We now determine the position of the midpoint $ \ M \ $ of $ \ AB \ $ as $$ \left[ \ \frac{r \ + \ (r + \Delta) · \cos \ \theta}{2} \ \right] \ + \ i·\left[ \ \frac{0 \ + \ (r + \Delta) \ \sin \ \theta}{2} \ \right] $$ $$ = \ \ \left[ \ \frac{r \ + \ (r + \Delta) · \cos \ \theta}{2} \ \right] \ + \ i· \frac{ r + \Delta }{2} · \sin \ \theta \ \ , $$ and similarly, midpoint $ \ N \ $ of $ \ CD \ $ is $ \ \left[ \ \frac{s \ + \ (s + \Delta) · \cos \ \theta}{2} \ \right] \ + \ i· \frac{ s + \Delta }{2} · \sin \ \theta \ \ . \ $ The angle $ \ \alpha \ $ that the segment $ \ \overline{MN} \ $ makes to the direction of the positive $ \ \mathfrak{Re}-$axis is thus given by $$ \tan \alpha \ \ = \ \ \frac{\frac{ s + \Delta }{2} · \sin \ \theta \ - \ \frac{ r + \Delta }{2} · \sin \ \theta}{ \left[ \ \frac{s \ + \ (s + \Delta) · \cos \ \theta}{2} \ \right] \ - \ \left[ \ \frac{r \ + \ (r + \Delta) · \cos \ \theta}{2} \ \right] } \ \ = \ \ \frac{( s \ - \ r) · \sin \ \theta }{ ( s \ - \ r) \ + \ ( s \ - \ r)· \cos \ \theta } $$ $$ = \ \ \frac{ \sin \ \theta }{ 1 \ + \ \cos \ \theta } \ \ = \ \ \tan \ \frac{\theta}{2} \ \ , $$ applying one form of the "tangent half-angle" formula.

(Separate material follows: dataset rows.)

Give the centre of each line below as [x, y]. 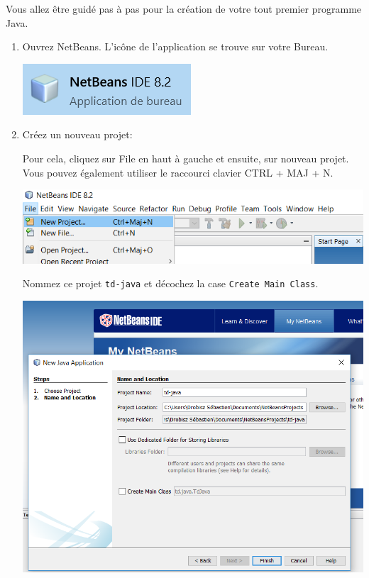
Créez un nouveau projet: [77, 134]
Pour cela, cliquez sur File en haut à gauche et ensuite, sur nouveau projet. [186, 158]
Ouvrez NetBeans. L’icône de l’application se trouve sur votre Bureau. [175, 46]
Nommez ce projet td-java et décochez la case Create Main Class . [170, 283]
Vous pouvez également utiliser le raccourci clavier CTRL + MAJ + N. [178, 172]
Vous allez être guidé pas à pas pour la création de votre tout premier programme [184, 9]
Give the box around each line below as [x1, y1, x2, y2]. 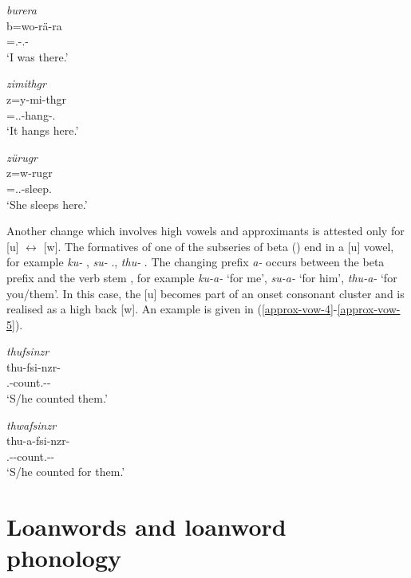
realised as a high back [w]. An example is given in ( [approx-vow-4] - [6, 301, 338, 317]
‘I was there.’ [6, 48, 69, 65]
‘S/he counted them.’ [6, 390, 108, 407]
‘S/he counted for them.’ [6, 463, 125, 480]
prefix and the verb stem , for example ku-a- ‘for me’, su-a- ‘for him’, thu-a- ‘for [6, 269, 397, 285]
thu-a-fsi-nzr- [6, 432, 70, 449]
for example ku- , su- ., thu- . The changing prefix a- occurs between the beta [6, 254, 385, 270]
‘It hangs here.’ [6, 122, 79, 139]
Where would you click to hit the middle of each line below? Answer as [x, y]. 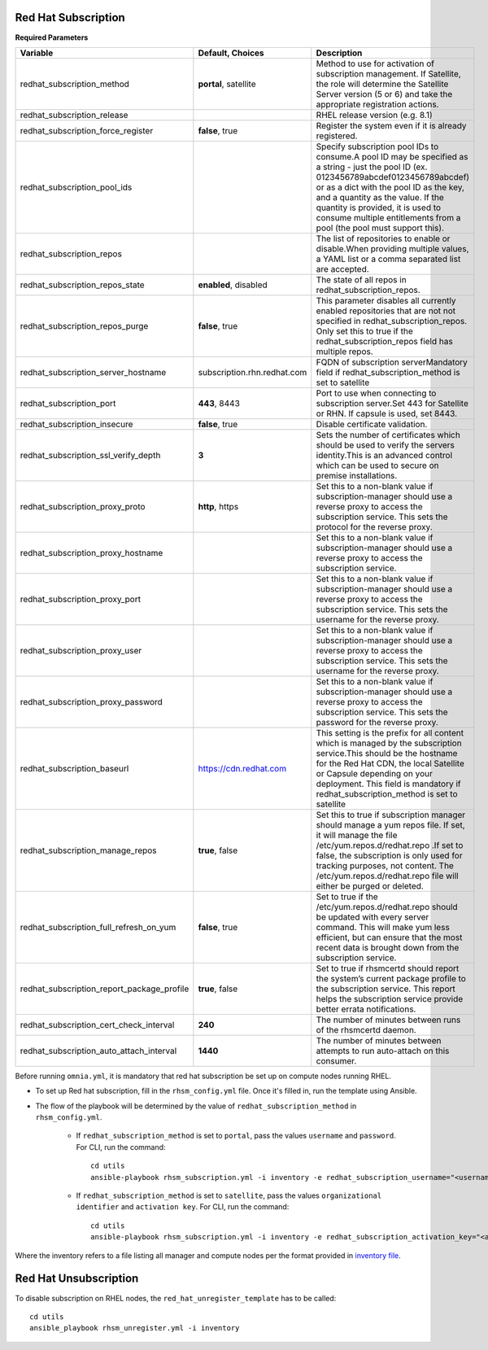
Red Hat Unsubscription [77, 1279]
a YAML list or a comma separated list [388, 259]
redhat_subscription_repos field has [384, 341]
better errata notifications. [366, 1009]
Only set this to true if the [365, 331]
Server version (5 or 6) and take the [384, 94]
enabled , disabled [233, 285]
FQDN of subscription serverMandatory [392, 362]
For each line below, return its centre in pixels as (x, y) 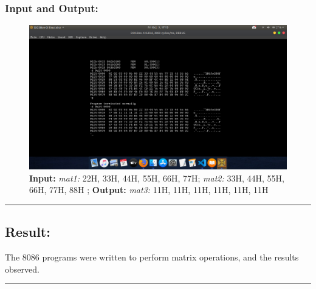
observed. (22, 269)
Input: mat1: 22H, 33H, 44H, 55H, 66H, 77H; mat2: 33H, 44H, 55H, (157, 178)
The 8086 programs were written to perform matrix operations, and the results (152, 257)
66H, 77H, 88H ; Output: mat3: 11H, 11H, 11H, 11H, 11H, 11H (149, 190)
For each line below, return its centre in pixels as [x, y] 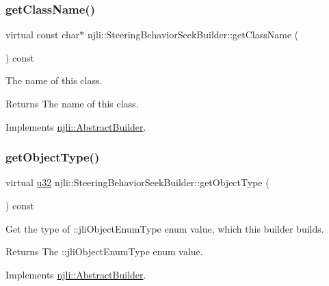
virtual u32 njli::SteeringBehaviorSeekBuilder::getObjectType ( [137, 182]
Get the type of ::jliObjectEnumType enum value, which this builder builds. [165, 228]
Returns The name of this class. [72, 103]
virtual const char [43, 35]
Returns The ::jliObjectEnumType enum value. [104, 251]
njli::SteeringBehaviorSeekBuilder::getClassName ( [193, 35]
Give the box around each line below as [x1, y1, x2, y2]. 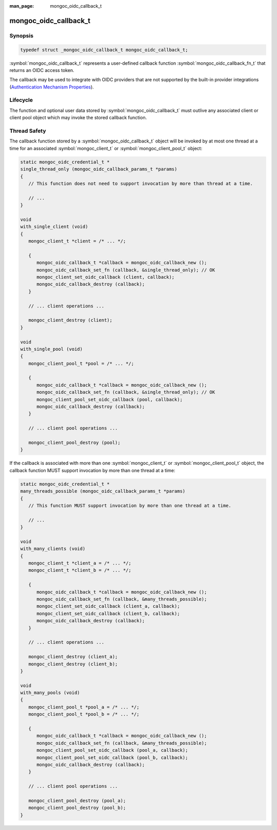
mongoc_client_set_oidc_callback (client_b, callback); [36, 610, 180, 617]
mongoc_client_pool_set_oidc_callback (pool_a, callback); [36, 747, 188, 753]
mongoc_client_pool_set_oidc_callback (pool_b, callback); [36, 754, 188, 761]
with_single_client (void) [20, 224, 88, 230]
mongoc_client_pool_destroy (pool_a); [28, 798, 126, 803]
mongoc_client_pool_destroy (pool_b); [28, 805, 126, 811]
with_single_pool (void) [20, 346, 83, 352]
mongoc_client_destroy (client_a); [28, 654, 118, 660]
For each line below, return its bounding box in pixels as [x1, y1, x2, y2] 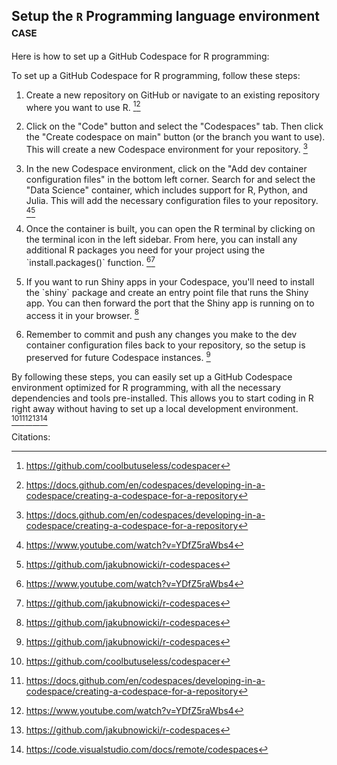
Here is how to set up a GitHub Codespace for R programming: [11, 50, 270, 62]
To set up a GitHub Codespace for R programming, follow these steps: [11, 69, 301, 81]
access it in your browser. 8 [25, 307, 139, 321]
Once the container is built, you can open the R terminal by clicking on [25, 223, 316, 235]
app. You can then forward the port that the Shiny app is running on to [25, 297, 315, 309]
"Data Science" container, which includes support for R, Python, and [25, 184, 308, 196]
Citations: [11, 431, 51, 443]
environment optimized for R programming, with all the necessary [11, 382, 281, 394]
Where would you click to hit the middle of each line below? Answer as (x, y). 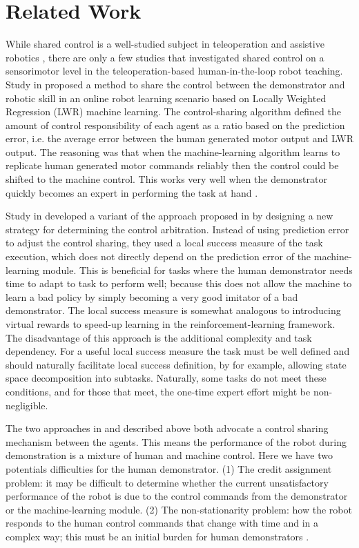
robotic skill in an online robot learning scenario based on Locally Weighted (166, 98)
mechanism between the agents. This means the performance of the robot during (176, 441)
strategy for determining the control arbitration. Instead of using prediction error (177, 229)
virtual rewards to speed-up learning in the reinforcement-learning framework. (171, 324)
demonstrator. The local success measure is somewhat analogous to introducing (173, 310)
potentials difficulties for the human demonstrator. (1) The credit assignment (169, 468)
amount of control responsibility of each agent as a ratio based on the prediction (175, 125)
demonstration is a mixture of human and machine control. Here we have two (169, 455)
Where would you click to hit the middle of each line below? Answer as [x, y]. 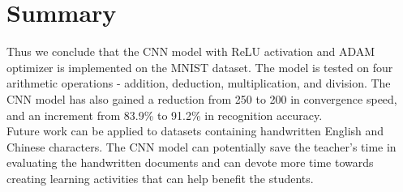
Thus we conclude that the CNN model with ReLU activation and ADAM [191, 51]
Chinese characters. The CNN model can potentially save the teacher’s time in [201, 146]
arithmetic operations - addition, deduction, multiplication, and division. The [199, 83]
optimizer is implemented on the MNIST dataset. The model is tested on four [200, 67]
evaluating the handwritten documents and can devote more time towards [190, 162]
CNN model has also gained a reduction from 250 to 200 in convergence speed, [202, 98]
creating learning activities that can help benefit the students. [160, 178]
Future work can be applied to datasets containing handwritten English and [195, 131]
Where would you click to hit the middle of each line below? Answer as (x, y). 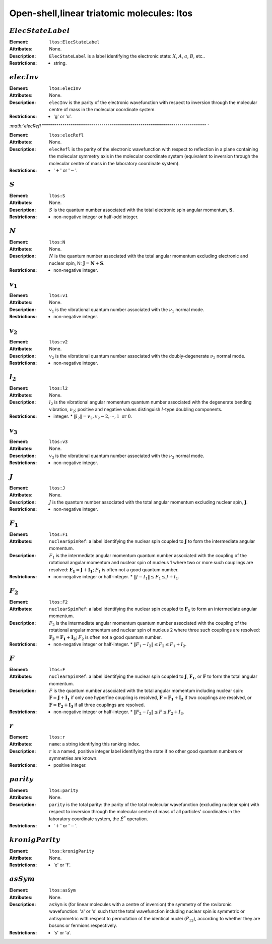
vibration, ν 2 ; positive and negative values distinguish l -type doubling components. (136, 410)
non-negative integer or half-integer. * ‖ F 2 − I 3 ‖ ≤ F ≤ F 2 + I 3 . (119, 712)
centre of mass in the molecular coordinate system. (103, 109)
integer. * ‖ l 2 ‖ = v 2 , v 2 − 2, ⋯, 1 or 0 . (93, 417)
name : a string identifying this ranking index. (95, 744)
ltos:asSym (62, 890)
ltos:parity (64, 791)
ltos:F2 (58, 602)
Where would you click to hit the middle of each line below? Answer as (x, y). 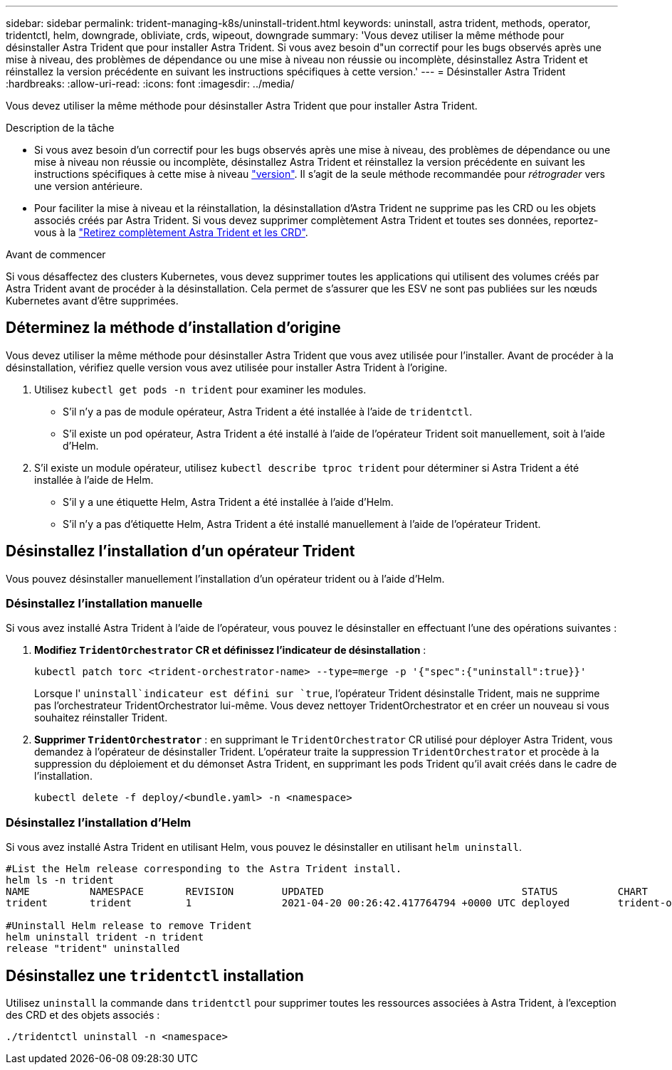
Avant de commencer (56, 254)
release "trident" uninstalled (93, 949)
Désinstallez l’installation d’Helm (99, 822)
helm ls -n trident (60, 880)
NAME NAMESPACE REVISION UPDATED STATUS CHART (327, 892)
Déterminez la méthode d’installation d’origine (173, 328)
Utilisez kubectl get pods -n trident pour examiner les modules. (200, 389)
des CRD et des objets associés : (83, 1015)

In a sense, we are done: we have shown that the slope of $ \overline{MN} \ $ is the same as that of the angle bisector of $ \ \angle CED \ \ , \ $ represented by $ \ \overline{EG} \ \ . \ $ While we're at it, though, we might look at the converse of the "angle bisector theorem" by marking the point $ \ G \ $ so as to satisfy the ratio $ \ \large{ \frac{EC}{ED} = \frac{CG}{DG} } \ \ . \ $ The length of the sides $ \ EC \ $ and $ \ ED \ $ of triangle $ \ \triangle ECD \ $ are the moduli of the numbers at $ \ C \ $ and $ \ D \ \ , \ $ so $ \ \frac{EC}{ED} = \frac{s \ + \ \Delta}{s} \ \ . \ $ If we parameterize the equation of the line on which $ \ DC \ $ lies as $$ \ \sigma \ = \ s \ + \ t·[ \ (s + \Delta) \ cis \ \theta \ - \ s \ ] \ \ , \ \ 0 \ \le \ t \ \le \ 1 \ \ , $$ point $ \ G \ $ is located at $ \ t \ = \ \frac{s}{s + (s + \Delta)} \ = \ \frac{s}{2s + \Delta} $ $$ \Rightarrow \ \ \sigma_G \ = \ s \ + \ \frac{s}{2s + \Delta}·[ \ (s + \Delta) \ cis \ \theta \ - \ s \ ] $$ $$ = \ \left[ \ \frac{s·(2s + \Delta) \ - \ s·s}{2s + \Delta} \ + \ \frac{s·(s + \Delta)}{2s + \Delta} · \cos \theta \ \right] \ + \ i·\frac{s·(s + \Delta)}{2s + \Delta} · \sin \theta $$ $$ = \ \left[ \ \frac{s^2 \ + \ s· \Delta}{2s + \Delta} \ + \ \frac{s·(s + \Delta)}{2s + \Delta} · \cos \theta \ \right] \ + \ i·\frac{s·(s + \Delta)}{2s + \Delta} · \sin \theta \ \ . $$

Hence, the angle $ \ \beta \ $ which the line $ \ EG \ $ makes to the direction of the positive $ \ \mathfrak{Re}-$axis is

$$ \tan \beta \ \ = \ \ \frac{\frac{s·(s + \Delta)}{2s + \Delta} · \sin \theta \ - \ 0}{ \left[ \ \frac{s·(s + \Delta)}{2s + \Delta} \ + \ \frac{s·(s + \Delta)}{2s + \Delta} · \cos \theta \ \right] \ - \ 0 } \ \ = \ \ \frac{s·(s + \Delta) · \sin \ \theta }{ s·(s + \Delta) \ + \ s·(s + \Delta)· \cos \ \theta } $$ $$ = \ \ \frac{ \sin \ \theta }{ 1 \ + \ \cos \ \theta } \ \ = \ \ \tan \ \frac{\theta}{2} \ \ , $$ indicating that $ \ EG \ $ indeed bisects $ \ \angle CED \ \ . \ $ (An analogous argument can be made for $ \ EF \ \ . \ ) $

The application of complex numbers in the proofs of these propositions is marginal, since they can be managed with or without the use of trigonometry (as Jean Marie does).